Starting at the top line, print the entries below exactly as they are and skip every picture.
>>>
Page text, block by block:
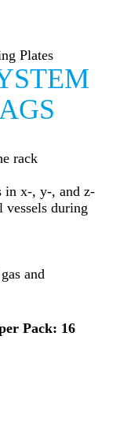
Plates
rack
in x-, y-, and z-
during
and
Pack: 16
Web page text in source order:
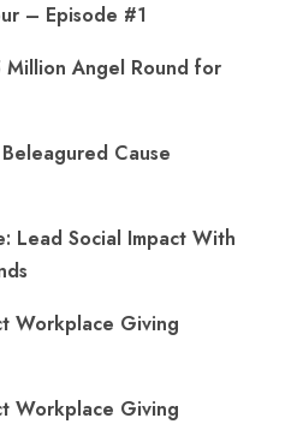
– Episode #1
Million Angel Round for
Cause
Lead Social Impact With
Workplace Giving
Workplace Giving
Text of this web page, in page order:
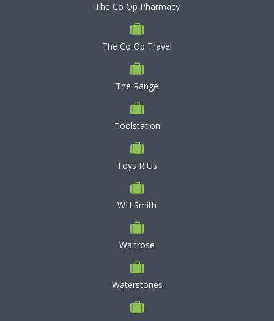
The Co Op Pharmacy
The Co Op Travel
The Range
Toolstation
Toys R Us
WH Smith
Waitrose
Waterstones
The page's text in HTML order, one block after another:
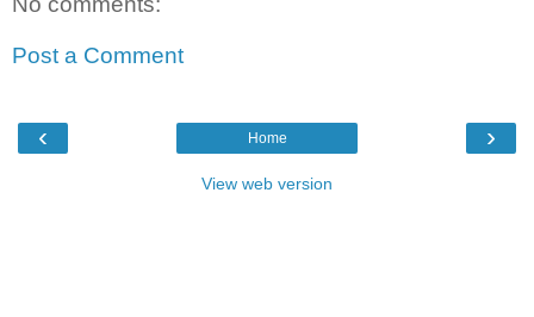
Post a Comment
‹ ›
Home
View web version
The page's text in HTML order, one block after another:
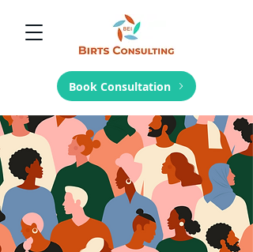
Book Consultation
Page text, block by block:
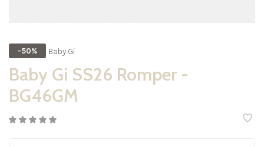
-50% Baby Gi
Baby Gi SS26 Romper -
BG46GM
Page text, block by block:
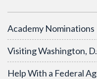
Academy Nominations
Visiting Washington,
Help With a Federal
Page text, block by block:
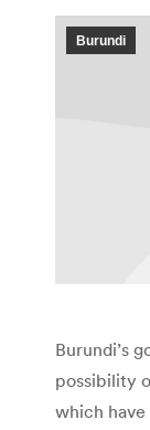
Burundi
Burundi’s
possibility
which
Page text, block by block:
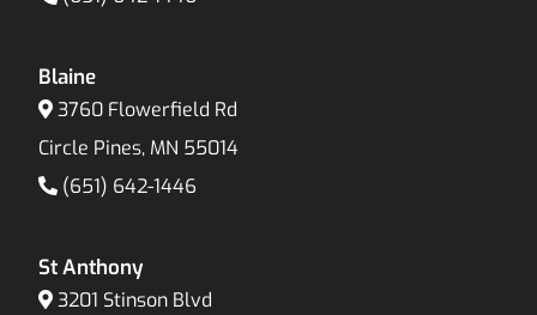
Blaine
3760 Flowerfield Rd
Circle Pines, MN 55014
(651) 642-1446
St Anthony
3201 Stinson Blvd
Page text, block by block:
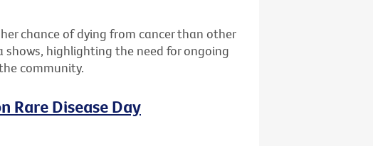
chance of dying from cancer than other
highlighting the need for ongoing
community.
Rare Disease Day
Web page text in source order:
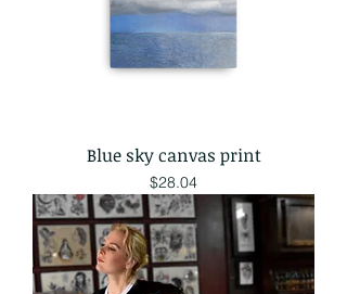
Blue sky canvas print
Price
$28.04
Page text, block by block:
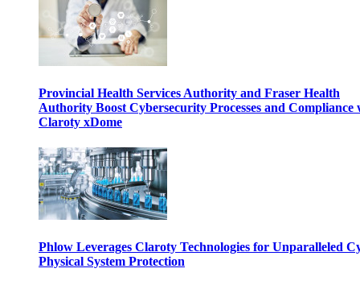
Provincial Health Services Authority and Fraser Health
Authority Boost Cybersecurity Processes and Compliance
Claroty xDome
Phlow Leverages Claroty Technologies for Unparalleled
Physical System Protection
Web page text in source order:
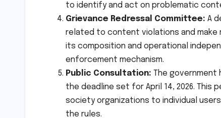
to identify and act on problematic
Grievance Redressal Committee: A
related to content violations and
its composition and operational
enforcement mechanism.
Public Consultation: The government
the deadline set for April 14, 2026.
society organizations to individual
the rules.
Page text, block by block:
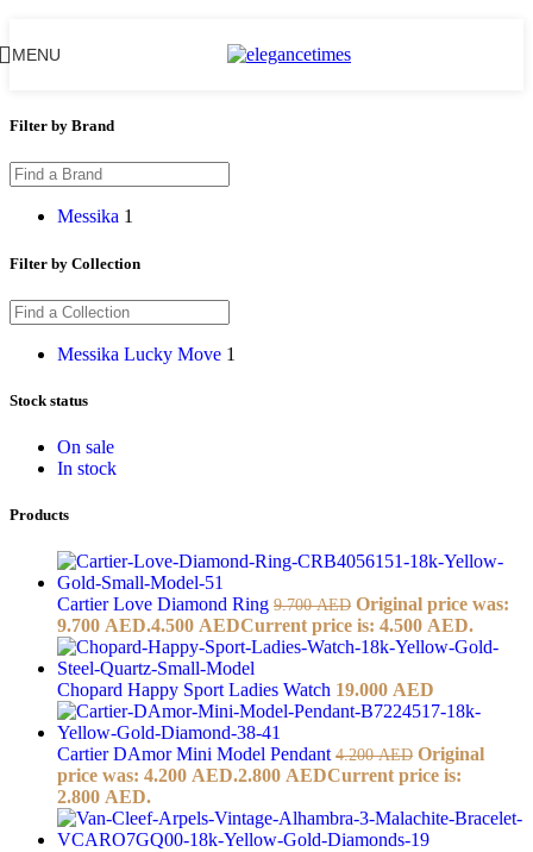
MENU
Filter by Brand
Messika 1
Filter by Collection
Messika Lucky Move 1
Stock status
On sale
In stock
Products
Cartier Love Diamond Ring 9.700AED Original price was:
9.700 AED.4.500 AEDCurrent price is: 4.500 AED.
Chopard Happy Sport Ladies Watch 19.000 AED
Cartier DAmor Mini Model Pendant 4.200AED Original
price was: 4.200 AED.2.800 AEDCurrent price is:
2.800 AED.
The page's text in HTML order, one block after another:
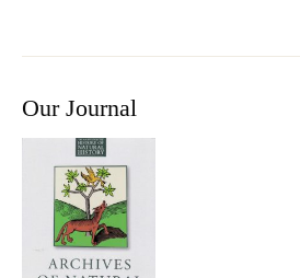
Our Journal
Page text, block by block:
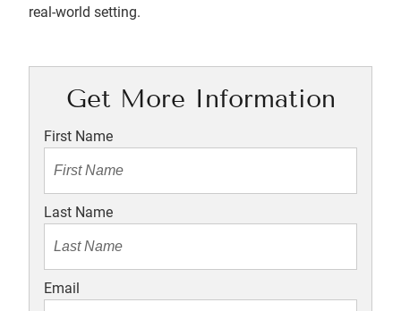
<<<
__Reply__:
Page text, block by block:
Plates
rack
in x-, y-, and z-
during
and
Pack: 16
Web page text in source order:
– Episode #1
Million Angel Round for
Cause
Lead Social Impact With
Workplace Giving
Workplace Giving
Text of this web page, in page order:
The Co Op Pharmacy
The Co Op Travel
The Range
Toolstation
Toys R Us
WH Smith
Waitrose
Waterstones
The page's text in HTML order, one block after another:
Post a Comment
‹ ›
Home
View web version
The page's text in HTML order, one block after another:
Book Consultation
Page text, block by block:
-50% Baby Gi
Baby Gi SS26 Romper -
BG46GM
Page text, block by block:
Academy Nominations
Visiting Washington,
Help With a Federal
Page text, block by block:
Burundi
Burundi’s
possibility
which
Page text, block by block:
Blaine
3760 Flowerfield Rd
Circle Pines, MN 55014
(651) 642-1446
St Anthony
3201 Stinson Blvd
Page text, block by block:
chance of dying from cancer than other
highlighting the need for ongoing
community.
Rare Disease Day
Web page text in source order:
Blue sky canvas print
Price
$28.04
Page text, block by block:
Provincial Health Services Authority and Fraser Health
Authority Boost Cybersecurity Processes and Compliance
Claroty xDome
Phlow Leverages Claroty Technologies for Unparalleled
Physical System Protection
Web page text in source order:
to identify and act on problematic
Grievance Redressal Committee: A
related to content violations and
its composition and operational
enforcement mechanism.
Public Consultation: The government
the deadline set for April 14, 2026.
society organizations to individual
the rules.
Page text, block by block:
MENU
Filter by Brand
Messika 1
Filter by Collection
Messika Lucky Move 1
Stock status
On sale
In stock
Products
Cartier Love Diamond Ring 9.700AED Original price was:
9.700 AED.4.500 AEDCurrent price is: 4.500 AED.
Chopard Happy Sport Ladies Watch 19.000 AED
Cartier DAmor Mini Model Pendant 4.200AED Original
price was: 4.200 AED.2.800 AEDCurrent price is:
2.800 AED.
The page's text in HTML order, one block after another:
Our Journal
Page text, block by block:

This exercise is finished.